** Information shown **

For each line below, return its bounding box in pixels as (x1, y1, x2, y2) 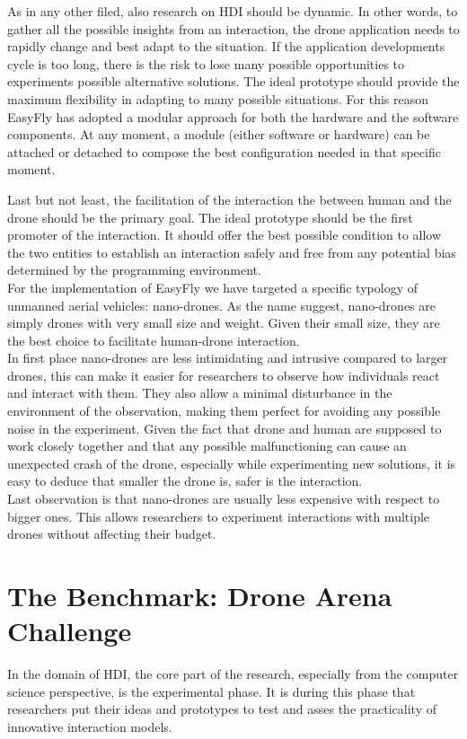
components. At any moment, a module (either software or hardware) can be (7, 125, 430, 144)
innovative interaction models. (7, 717, 172, 735)
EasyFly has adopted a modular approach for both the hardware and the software (7, 107, 459, 126)
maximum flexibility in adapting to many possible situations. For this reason (7, 89, 428, 108)
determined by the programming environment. (7, 260, 261, 279)
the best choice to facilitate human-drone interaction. (7, 330, 300, 349)
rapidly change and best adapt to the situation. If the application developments (7, 37, 445, 56)
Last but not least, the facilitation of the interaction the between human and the (7, 189, 452, 208)
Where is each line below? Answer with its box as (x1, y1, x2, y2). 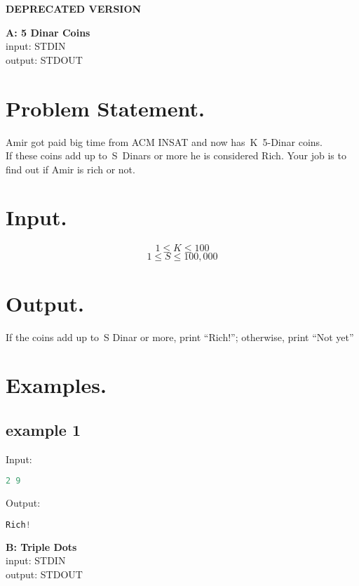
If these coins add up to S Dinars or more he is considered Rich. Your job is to (6, 148, 346, 163)
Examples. (6, 371, 107, 399)
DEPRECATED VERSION (6, 1, 142, 15)
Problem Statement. (6, 93, 205, 122)
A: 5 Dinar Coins (6, 25, 90, 39)
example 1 (6, 418, 81, 440)
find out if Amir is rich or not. (6, 161, 135, 176)
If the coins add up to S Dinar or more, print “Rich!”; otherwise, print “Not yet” (6, 329, 354, 344)
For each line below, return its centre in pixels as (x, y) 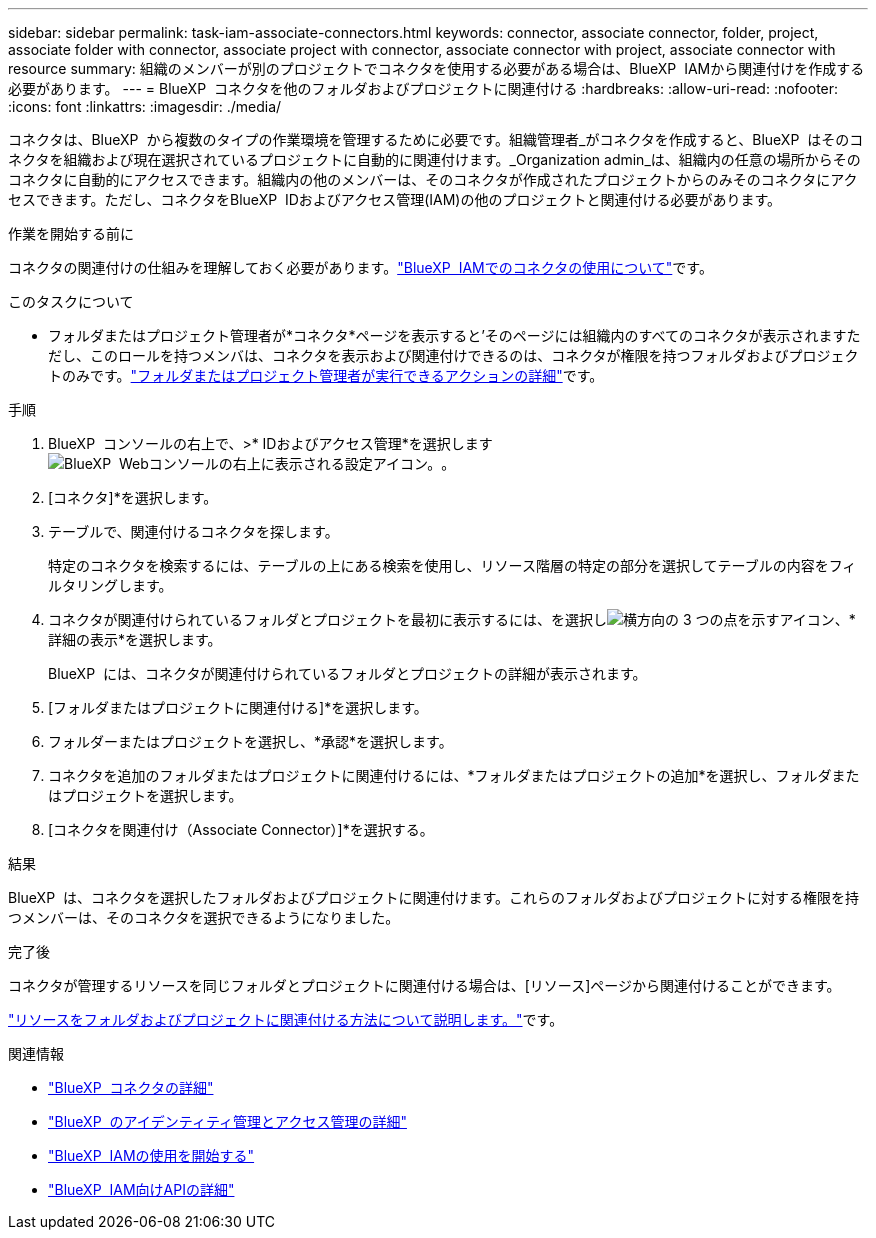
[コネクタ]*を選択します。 (133, 497)
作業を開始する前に (71, 233)
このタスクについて (71, 301)
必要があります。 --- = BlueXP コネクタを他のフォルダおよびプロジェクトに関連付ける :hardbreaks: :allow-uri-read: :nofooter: (423, 88)
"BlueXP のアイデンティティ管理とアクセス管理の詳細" (227, 1121)
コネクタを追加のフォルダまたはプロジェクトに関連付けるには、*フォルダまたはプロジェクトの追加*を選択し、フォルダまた (454, 775)
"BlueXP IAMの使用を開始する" (151, 1155)
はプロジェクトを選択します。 (145, 795)
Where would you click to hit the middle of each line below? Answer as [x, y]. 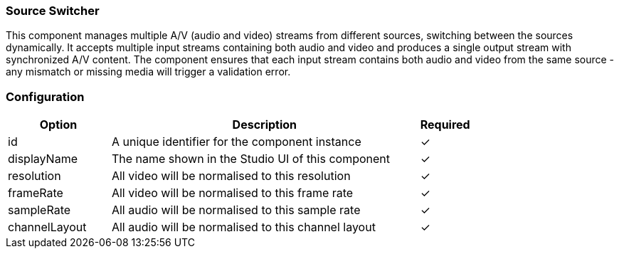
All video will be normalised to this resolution [231, 176]
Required [445, 125]
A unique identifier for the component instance [236, 142]
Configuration [45, 96]
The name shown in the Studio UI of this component [250, 159]
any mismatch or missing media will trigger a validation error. [148, 72]
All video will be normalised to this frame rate [232, 193]
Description [265, 125]
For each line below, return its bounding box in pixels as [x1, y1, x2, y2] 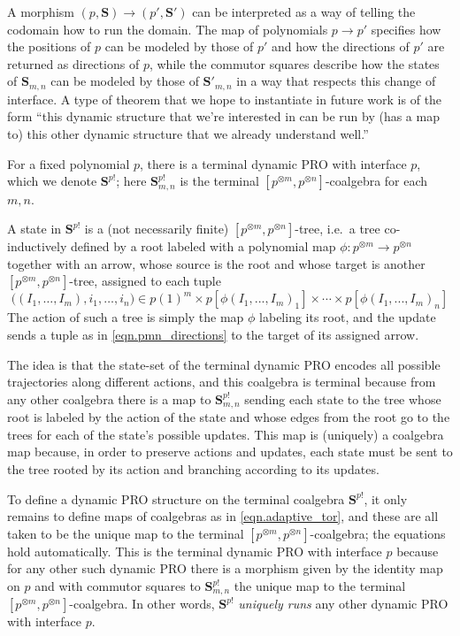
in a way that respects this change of [236, 72, 436, 90]
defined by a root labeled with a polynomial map [70, 237, 336, 256]
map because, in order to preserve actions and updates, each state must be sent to [7, 442, 453, 461]
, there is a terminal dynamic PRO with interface [140, 154, 407, 172]
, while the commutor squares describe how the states [149, 54, 440, 73]
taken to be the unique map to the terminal [7, 524, 244, 542]
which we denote [7, 172, 97, 190]
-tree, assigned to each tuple [69, 272, 221, 290]
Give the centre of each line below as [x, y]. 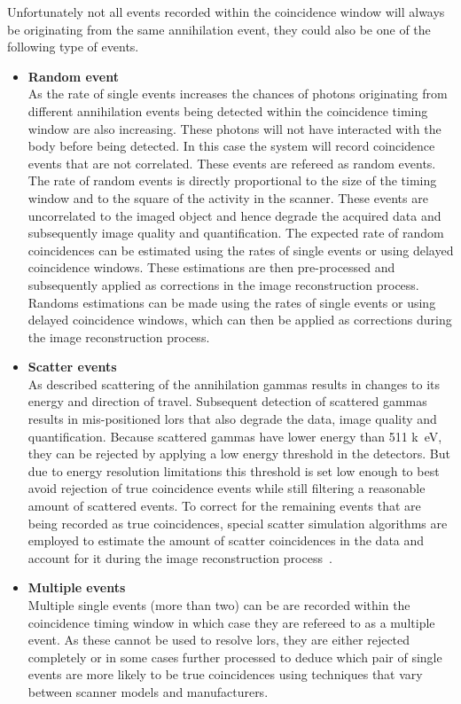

** Your goal **
From the listing above, the lines starting with the one that has "innovative interaction models." and running through the one that has "rapidly change and" should be copied exactly, ends included.

** Your solution **
innovative interaction models. (7, 717, 172, 735)
EasyFly has adopted a modular approach for both the hardware and the software (7, 107, 459, 126)
maximum flexibility in adapting to many possible situations. For this reason (7, 89, 428, 108)
determined by the programming environment. (7, 260, 261, 279)
the best choice to facilitate human-drone interaction. (7, 330, 300, 349)
rapidly change and best adapt to the situation. If the application developments (7, 37, 445, 56)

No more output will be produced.